Bearings are not repackable/serviceable. They are sealed units. If in doubt, have new ones pressed on to the axles and you'll be good to go.


----------



## Logchain (Nov 29, 2011)

I would at least check the bearings on the axle shafts. I pulled both mine and both were worn completely worn and wobbled out, had to pick up 2 new ones from rock auto.


----------



## BearGFR (Aug 25, 2008)

:agree With most of the above. A lot depends on how you're building the rest of the car and how you're going to drive it. A 10-bolt in good condition can live forever behind a more or less stock engine that's only occasionally driven "with gusto" on street tires, even if it's a 400 or 455. Push torque up over 500 or better and install a set of sticky drag radials then use both "as intended" and it will probably surrender sooner rather than later.

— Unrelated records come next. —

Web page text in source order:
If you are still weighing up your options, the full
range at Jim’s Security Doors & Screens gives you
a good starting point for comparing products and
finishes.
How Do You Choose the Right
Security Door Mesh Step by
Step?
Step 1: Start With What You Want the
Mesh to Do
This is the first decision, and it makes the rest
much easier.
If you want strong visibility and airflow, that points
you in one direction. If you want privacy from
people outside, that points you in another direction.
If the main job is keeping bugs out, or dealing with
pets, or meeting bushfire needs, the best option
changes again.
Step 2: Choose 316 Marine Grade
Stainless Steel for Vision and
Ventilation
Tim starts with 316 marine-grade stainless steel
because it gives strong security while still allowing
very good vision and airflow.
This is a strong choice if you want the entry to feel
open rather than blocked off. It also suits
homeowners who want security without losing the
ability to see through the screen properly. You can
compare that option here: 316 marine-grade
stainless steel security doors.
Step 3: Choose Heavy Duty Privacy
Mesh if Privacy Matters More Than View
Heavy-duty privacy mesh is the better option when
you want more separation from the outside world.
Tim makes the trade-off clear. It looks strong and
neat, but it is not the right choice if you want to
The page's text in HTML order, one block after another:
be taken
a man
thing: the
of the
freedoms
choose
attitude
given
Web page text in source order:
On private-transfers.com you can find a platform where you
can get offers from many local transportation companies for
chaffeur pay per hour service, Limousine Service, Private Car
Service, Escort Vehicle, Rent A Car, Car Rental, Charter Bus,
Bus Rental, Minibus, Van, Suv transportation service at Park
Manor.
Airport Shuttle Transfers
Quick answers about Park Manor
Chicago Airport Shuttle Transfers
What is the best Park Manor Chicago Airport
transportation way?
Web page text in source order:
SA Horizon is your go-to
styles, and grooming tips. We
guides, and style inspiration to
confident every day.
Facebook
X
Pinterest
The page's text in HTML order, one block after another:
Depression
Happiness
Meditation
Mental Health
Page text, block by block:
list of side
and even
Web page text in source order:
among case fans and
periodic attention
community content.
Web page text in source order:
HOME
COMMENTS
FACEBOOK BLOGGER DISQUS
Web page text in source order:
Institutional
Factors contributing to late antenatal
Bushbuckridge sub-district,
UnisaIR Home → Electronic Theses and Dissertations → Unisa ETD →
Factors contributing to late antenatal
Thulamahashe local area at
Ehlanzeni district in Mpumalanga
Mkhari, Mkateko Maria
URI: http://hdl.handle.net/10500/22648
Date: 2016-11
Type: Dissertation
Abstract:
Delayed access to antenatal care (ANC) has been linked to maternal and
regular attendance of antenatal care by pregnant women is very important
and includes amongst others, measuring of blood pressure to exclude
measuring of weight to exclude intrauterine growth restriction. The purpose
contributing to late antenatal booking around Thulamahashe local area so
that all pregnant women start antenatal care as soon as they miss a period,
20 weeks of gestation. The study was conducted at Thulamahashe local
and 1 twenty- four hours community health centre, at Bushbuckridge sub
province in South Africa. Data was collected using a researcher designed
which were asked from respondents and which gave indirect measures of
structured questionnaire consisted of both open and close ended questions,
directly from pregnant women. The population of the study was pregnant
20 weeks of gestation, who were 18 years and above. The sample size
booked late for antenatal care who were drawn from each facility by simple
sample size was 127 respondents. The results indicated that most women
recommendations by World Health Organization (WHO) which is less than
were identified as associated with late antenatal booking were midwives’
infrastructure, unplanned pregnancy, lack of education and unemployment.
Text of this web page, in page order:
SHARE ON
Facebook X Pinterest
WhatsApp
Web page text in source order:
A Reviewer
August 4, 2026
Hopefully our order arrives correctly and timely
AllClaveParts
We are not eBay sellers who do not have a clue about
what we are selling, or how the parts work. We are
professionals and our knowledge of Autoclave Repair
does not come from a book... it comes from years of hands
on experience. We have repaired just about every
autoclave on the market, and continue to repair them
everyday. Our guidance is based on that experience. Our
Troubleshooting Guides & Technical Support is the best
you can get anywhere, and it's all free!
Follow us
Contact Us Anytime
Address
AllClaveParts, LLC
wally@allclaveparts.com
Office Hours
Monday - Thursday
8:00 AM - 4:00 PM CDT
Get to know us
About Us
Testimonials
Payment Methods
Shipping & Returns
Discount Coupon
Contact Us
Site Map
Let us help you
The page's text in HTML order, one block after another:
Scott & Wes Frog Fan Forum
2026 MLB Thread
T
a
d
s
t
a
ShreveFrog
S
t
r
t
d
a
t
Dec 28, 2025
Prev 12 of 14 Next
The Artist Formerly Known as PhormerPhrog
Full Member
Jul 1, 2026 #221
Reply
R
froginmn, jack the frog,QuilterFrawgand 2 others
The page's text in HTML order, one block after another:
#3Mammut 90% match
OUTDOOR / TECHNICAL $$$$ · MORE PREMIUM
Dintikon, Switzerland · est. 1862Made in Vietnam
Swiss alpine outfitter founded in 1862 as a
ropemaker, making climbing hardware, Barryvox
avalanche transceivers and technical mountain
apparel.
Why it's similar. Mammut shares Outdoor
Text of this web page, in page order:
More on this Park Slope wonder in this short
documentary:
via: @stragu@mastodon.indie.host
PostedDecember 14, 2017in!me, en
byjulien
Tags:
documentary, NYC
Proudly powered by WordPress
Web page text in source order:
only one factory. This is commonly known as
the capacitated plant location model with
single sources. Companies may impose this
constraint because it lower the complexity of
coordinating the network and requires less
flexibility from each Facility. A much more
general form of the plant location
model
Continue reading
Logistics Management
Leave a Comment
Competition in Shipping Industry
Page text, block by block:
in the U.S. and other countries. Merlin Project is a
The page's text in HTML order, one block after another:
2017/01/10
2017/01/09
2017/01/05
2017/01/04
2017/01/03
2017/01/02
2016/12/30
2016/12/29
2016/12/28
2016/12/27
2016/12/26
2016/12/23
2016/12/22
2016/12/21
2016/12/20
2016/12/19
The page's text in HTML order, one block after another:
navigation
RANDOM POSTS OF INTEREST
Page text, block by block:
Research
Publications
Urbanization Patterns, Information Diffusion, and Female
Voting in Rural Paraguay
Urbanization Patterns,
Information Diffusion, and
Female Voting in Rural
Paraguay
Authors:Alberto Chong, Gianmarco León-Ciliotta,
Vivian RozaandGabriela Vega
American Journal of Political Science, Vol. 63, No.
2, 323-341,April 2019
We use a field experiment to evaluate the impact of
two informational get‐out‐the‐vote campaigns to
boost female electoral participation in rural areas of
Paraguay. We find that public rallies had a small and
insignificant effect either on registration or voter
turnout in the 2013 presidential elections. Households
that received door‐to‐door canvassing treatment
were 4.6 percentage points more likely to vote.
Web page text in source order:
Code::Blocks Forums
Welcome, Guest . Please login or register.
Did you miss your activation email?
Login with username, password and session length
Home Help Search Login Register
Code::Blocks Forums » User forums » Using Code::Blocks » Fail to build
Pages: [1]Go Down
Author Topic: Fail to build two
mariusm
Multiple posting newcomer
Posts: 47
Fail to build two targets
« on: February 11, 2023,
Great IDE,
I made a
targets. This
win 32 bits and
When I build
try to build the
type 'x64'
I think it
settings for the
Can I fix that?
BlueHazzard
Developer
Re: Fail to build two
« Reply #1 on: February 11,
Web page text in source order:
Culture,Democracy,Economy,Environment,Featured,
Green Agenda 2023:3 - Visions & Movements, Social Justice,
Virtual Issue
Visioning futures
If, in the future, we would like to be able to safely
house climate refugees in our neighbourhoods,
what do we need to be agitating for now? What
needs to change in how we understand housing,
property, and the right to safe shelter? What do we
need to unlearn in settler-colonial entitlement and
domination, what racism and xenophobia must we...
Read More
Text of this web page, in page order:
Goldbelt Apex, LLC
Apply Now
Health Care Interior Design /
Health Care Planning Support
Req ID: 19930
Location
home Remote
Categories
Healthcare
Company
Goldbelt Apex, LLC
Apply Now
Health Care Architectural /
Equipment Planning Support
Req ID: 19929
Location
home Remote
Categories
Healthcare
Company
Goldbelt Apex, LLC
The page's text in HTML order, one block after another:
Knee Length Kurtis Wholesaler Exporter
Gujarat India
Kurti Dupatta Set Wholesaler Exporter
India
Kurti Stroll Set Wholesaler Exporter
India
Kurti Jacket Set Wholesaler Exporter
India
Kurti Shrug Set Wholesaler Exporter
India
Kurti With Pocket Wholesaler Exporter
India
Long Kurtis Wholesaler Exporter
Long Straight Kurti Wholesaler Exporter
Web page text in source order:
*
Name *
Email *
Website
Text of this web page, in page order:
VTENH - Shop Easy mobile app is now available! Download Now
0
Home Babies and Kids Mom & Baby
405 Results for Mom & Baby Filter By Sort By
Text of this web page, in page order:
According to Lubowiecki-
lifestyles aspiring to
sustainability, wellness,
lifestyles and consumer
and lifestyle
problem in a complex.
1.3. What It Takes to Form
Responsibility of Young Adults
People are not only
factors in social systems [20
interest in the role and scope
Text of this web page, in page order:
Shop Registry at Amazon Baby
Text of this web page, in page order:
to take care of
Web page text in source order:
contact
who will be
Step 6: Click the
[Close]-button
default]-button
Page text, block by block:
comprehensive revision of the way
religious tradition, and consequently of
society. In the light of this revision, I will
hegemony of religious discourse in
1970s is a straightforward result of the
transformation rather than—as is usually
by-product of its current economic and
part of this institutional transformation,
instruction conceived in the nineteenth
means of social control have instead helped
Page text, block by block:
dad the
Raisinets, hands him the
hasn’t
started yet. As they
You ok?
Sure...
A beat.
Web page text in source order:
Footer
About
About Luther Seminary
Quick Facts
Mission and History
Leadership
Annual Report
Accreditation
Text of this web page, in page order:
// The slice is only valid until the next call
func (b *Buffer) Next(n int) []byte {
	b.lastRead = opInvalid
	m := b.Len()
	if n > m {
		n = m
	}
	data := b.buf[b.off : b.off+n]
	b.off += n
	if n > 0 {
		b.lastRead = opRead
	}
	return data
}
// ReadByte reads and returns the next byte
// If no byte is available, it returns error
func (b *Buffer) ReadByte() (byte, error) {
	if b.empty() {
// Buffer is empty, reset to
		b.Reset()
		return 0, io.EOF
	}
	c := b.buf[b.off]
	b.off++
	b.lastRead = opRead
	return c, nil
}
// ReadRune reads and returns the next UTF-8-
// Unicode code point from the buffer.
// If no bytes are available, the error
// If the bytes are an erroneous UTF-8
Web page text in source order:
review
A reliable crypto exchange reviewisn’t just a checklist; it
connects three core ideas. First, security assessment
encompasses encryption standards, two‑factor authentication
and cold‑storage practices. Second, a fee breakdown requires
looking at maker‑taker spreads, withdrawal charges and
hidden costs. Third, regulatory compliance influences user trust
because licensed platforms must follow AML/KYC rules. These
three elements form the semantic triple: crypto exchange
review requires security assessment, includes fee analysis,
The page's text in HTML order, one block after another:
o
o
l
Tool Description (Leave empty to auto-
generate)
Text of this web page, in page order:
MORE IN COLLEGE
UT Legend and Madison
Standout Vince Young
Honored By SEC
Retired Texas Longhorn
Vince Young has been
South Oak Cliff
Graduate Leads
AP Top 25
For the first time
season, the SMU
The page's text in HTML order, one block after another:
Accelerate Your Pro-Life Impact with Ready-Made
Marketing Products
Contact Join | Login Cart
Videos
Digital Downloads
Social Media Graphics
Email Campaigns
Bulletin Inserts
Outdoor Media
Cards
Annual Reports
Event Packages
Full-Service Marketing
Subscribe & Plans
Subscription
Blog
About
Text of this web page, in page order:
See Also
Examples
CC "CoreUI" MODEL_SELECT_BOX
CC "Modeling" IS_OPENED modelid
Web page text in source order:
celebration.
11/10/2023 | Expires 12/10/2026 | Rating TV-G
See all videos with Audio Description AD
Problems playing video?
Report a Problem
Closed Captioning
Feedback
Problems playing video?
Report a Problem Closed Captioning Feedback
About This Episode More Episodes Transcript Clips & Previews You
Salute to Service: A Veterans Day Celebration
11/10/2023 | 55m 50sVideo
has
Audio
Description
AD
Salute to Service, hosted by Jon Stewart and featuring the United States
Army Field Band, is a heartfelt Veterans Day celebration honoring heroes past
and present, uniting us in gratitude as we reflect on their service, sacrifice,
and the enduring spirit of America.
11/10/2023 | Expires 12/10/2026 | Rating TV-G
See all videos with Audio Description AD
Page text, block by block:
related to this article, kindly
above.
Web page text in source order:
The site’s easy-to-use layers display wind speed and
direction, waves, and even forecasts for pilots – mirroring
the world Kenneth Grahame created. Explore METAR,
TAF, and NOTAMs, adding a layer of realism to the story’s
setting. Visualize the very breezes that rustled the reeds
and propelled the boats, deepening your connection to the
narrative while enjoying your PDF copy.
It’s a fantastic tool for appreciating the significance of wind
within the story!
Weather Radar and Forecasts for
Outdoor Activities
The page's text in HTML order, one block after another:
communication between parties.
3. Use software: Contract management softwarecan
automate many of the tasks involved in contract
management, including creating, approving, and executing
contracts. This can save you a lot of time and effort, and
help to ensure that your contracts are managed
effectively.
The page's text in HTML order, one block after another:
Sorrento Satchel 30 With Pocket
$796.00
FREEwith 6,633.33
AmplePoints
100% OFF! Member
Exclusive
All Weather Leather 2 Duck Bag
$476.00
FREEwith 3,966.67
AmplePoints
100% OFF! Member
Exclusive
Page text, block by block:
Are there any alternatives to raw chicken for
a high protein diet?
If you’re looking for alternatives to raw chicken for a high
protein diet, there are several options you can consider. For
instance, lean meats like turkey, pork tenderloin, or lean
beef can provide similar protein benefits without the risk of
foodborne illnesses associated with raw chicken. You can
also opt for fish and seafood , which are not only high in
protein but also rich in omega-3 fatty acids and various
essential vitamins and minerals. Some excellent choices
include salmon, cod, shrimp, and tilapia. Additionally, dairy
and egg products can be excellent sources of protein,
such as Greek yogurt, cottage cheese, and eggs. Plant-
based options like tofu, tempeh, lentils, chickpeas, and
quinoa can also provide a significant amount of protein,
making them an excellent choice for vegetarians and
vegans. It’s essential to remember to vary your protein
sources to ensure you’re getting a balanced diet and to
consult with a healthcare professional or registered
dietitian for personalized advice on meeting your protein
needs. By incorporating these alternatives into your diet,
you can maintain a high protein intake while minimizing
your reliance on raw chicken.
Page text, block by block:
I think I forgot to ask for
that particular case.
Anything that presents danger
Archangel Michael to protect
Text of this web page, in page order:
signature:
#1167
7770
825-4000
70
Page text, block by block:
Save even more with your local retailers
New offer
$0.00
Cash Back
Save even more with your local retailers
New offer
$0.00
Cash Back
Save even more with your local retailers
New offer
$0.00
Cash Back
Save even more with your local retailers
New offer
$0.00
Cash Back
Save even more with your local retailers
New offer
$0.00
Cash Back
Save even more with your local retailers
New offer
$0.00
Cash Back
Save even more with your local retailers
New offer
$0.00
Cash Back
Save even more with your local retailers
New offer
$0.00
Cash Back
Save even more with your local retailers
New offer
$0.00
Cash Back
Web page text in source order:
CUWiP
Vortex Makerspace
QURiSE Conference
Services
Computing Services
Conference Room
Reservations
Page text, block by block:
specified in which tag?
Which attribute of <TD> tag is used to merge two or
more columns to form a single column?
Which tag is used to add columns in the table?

A limited -slip ("posi") is nice for launch traction...

Bear


----------



## [email protected] (Apr 13, 2009)

So I took the rear end cover off today and it was pretty well destroyed inside. I won't get into details but there were lots of chucks of metal. Probably part of the reason I got the car pretty cheap. Anyway the housing is still good now I'm wondering what my best course of action might be. Should I get the 10 bolt rebuild and call it good? Or get creative and do something else. I really like the 3.23 gears it has in it but the rear drum dust covers are pretty rusty and ideally I'd like posi. Here's options I've though of:

1) rebuild the 10 bolt keep it as is
2) Put a 8.5" ring and pinion on the 10 bolt 
3) Swap in a 12 bolt preferably with a limited slip
4) I've heard some doing a ford 9", ford 8.8", or maybe one I haven't thought of? I will probably end up doing disc brakes in the front so swapping in disc brakes might be a good in the back to if I'm already swapping rear ends. Any good fairly straight forward swaps out there people know of off hand? Ideally something the same width, limited slip, 3.23 gears, and disc brakes. Probably asking for too much.


----------



## Thor7352 (Oct 11, 2010)

eou,

I opened up the rear end of my Tempest with the expectation of a quick look and refill with gear oil and found metal chunks in the bottom. I took it to a shop and they rebuilt it for around $500. It is a 3.23 posi and they only had to replace bearings and seals the posi unit, carrier and ring and pinion were fine. I also had them weld the axle tubes to the cast center casing. I have seen the plug weld that holds the pressed in tube from turning break-off cause much more damage and rendering the rear end completely useless...

Here's my $0.02 on your 4 options:

1) rebuild the 10 bolt keep it as is
Probably a solid plan, and other than whatever is broken, won;t cost too much..​2) Put a 8.5" ring and pinion on the 10 bolt 
I'm not familiar with this one.​3) Swap in a 12 bolt preferably with a limited slip
Junkyards may have a rear but the mounting will have to be the same and then you may also need a rebuild on this one as well​4) I've heard some doing a ford 9", ford 8.8", or maybe one I haven't thought of? I will probably end up doing disc brakes in the front so swapping in disc brakes might be a good in the back to if I'm already swapping rear ends. Any good fairly straight forward swaps out there people know of off hand? Ideally something the same width, limited slip, 3.23 gears, and disc brakes. Probably asking for too much.
MOSER Engineering makes complete rear end assemblies (Ford 9" or 12 bolt) with disc or drum brakes, and a variety of gear ratios. This will be an expensive way to go with Moser's website having lists around $3K...:willy:​
-Thor


----------